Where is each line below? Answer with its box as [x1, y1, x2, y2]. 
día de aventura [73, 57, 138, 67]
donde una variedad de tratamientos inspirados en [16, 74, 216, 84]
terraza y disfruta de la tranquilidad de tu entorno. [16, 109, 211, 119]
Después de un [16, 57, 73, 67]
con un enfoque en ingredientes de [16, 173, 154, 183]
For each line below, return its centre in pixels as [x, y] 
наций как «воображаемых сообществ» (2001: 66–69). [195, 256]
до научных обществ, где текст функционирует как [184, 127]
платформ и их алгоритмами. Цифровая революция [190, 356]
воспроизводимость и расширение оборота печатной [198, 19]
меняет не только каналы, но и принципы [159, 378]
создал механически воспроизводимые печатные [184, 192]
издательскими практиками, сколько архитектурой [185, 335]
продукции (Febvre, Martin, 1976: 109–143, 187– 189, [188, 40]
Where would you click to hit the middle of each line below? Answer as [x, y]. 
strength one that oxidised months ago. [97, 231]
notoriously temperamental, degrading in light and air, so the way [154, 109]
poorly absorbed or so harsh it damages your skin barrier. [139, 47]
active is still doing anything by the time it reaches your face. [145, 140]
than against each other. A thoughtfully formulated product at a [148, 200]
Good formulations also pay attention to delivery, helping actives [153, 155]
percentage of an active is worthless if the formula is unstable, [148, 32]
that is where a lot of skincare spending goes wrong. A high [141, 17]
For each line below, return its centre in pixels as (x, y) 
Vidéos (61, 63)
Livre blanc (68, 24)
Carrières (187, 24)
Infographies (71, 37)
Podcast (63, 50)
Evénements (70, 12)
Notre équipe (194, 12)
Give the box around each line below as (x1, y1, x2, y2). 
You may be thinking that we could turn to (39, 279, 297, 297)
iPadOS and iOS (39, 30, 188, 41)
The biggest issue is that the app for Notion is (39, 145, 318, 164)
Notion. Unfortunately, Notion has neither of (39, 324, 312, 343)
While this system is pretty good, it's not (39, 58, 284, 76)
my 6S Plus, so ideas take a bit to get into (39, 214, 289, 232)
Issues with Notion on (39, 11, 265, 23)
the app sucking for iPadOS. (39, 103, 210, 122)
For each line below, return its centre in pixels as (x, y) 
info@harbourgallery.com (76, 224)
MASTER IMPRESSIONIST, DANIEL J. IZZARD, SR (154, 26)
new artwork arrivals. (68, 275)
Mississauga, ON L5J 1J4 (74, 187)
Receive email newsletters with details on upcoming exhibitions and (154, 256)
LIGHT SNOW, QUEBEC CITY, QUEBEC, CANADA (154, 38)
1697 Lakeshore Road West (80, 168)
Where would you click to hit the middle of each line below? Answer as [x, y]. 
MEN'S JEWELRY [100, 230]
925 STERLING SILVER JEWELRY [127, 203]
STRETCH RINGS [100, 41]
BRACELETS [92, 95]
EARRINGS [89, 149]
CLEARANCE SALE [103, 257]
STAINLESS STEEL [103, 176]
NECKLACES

PROBLEM STATEMENT: All lines from the one that has "Notre équipe (194, 12)" through the end of the material above should be returned exactly; omit the rest.

WRITTEN RESPONSE:
Notre équipe (194, 12)
Give the box around each line below as (x1, y1, x2, y2). 
You may be thinking that we could turn to (39, 279, 297, 297)
iPadOS and iOS (39, 30, 188, 41)
The biggest issue is that the app for Notion is (39, 145, 318, 164)
Notion. Unfortunately, Notion has neither of (39, 324, 312, 343)
While this system is pretty good, it's not (39, 58, 284, 76)
my 6S Plus, so ideas take a bit to get into (39, 214, 289, 232)
Issues with Notion on (39, 11, 265, 23)
the app sucking for iPadOS. (39, 103, 210, 122)
For each line below, return its centre in pixels as (x, y) 
info@harbourgallery.com (76, 224)
MASTER IMPRESSIONIST, DANIEL J. IZZARD, SR (154, 26)
new artwork arrivals. (68, 275)
Mississauga, ON L5J 1J4 (74, 187)
Receive email newsletters with details on upcoming exhibitions and (154, 256)
LIGHT SNOW, QUEBEC CITY, QUEBEC, CANADA (154, 38)
1697 Lakeshore Road West (80, 168)
Where would you click to hit the middle of each line below? Answer as [x, y]. 
MEN'S JEWELRY [100, 230]
925 STERLING SILVER JEWELRY [127, 203]
STRETCH RINGS [100, 41]
BRACELETS [92, 95]
EARRINGS [89, 149]
CLEARANCE SALE [103, 257]
STAINLESS STEEL [103, 176]
NECKLACES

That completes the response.